Task objective: Report, as a bare number, how many lines of the material below contain the word "that".

Supplied material:
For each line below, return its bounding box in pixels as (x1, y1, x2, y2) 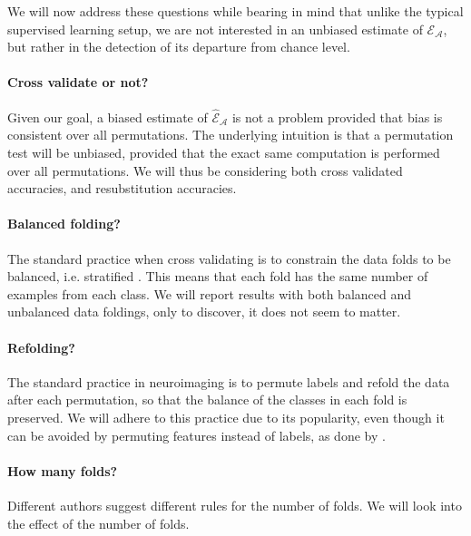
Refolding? (7, 337, 75, 356)
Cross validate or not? (7, 73, 149, 92)
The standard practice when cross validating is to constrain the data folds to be (7, 249, 451, 268)
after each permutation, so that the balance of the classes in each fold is (7, 390, 407, 409)
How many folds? (7, 461, 118, 480)
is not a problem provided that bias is (231, 107, 443, 126)
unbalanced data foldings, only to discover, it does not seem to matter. (7, 302, 401, 321)
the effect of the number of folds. (7, 513, 190, 532)

Answer to the exercise: 2